Ultrasound is also used in pregnancy to evaluate for maternal pathology, such as uterine fibroids and ovarian cysts or masses. However, imaging of certain maternal structures also has implications for obstetrical outcomes.
Ultrasound can be used to evaluate the cervix in the pregnant patient, as the shape and length of the cervix has been shown to correlate with preterm delivery. The best way to evaluate the cervix is by using transvaginal ultrasound. The most clinically applicable measurement is that of the cervical length. This is the distance of the closed cervix from the external os along the endocervical canal to the innermost closed portion of the cervix. It is also often standard to report the presence or absence of funneling or opening of the internal os. It is also important that approximately 3–5 minutes be spent evaluating the cervix because of the potential for dynamic changes. The shortest cervical length should be reported and used for clinical management.

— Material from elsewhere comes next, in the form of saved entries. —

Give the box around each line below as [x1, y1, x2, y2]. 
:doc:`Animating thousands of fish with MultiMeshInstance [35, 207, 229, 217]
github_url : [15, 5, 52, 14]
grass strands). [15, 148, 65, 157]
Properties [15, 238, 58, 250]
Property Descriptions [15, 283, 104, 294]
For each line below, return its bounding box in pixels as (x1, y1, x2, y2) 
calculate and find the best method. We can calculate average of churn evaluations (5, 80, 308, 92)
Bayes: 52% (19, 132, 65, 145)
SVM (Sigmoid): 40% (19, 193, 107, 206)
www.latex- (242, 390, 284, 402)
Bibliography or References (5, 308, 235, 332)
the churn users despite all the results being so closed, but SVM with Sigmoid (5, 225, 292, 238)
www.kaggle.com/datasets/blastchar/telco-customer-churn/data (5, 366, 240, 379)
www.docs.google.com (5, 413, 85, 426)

The specific uses of cervical length measurements are rapidly evolving, but it is important to understand some basic principles for the use of these measurements. A normal cervical length measures between 25 and 50 mm from the mid-second trimester until the third trimester. A cervical length less than or equal to 25 mm at these gestational ages can be considered abnormal or “short.” In the third trimester, there is physiologic shortening of the cervix, making the distinction between normal and abnormal more difficult. The earlier in gestation and the shorter the cervical length, the higher is the risk of preterm delivery. In Table 11–5, the risk of preterm birth by cervical length at 24 weeks is shown.
Table 11–5. Sensitivity, Specificity, and Predictive Value of Cervical Length at 24 Weeks of Gestation for Preterm Birth before 35 Weeks of Gestation. ||Download (.pdf)

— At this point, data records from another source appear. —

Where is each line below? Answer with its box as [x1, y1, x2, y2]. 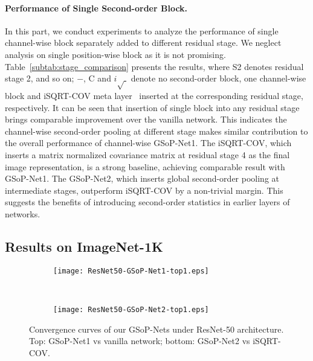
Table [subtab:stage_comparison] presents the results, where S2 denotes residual [5, 60, 304, 72]
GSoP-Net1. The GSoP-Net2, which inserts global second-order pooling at [5, 172, 280, 185]
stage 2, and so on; [5, 72, 74, 85]
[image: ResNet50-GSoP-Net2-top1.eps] [53, 305, 209, 314]
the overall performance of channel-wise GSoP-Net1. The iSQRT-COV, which [5, 136, 292, 149]
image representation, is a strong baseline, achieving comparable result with [5, 160, 285, 173]
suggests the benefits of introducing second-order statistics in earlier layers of [5, 196, 290, 208]
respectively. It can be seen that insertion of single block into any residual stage [5, 101, 300, 113]
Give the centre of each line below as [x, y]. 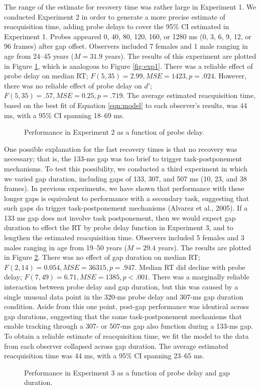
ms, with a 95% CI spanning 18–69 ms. [64, 115]
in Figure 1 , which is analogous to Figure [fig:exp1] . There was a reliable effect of [128, 66]
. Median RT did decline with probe [190, 267]
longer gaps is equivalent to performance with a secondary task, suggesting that [126, 198]
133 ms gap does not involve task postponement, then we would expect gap [120, 217]
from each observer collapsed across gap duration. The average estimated [116, 346]
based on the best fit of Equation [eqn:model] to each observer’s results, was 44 [126, 105]
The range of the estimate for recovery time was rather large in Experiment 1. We [130, 7]
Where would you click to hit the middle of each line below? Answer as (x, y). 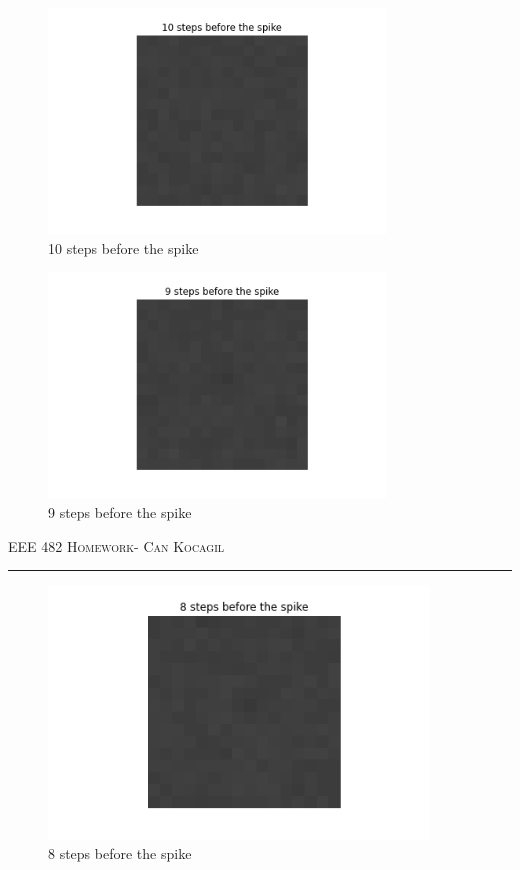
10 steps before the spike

Table 11–5. Sensitivity, Specificity, and Predictive Value of Cervical Length at 24 Weeks of Gestation for Preterm Birth before 35 Weeks of Gestation.
|Cervical Length ≥ 20 mm||Cervical Length ≥ 25 mm||Cervical Length ≥ 30 mm|
|Positive predictive value||25.7%||17.8%||9.3%|
|Negative predictive value||96.5%||97.0%||97.4%|
Cervical length measurements can be used in the second trimester in both low- and high-risk women to evaluate the risk for preterm birth. There are now many studies evaluating different treatment options, such as progesterone or cerclage, to help prevent preterm delivery based on the length of the cervix. In the late second and third trimester, cervical length can also be assessed in the symptomatic patient to help guide the need for hospitalization or the administration of steroids.
Maternal Doppler Evaluation
Uterine artery Dopplers are based on the theory that the spiral arterioles of the uterine arteries are meant to be maximally dilated to ensure adequate blood flow to the uterus. Worsening disease states are associated with a waveform notch and low end-diastolic velocity from high impedance circulation in the uterine artery. There have been a number of studies that have evaluated first- and second-trimester uterine artery Dopplers as a predictor of preeclampsia and intrauterine growth restriction. The studies have shown that in combination with abnormal maternal serum analytes, uterine artery Dopplers have a high sensitivity for prediction of these outcomes. Additional research is still being conducted to identify more accurately which patients to screen and with which combination of uterine artery Dopplers and serum analytes. Currently, besides close monitoring, aspirin is the only intervention that has been shown to decrease the risk of developing these adverse outcomes. Again, however, additional research is needed to determine which patients would benefit from this therapy.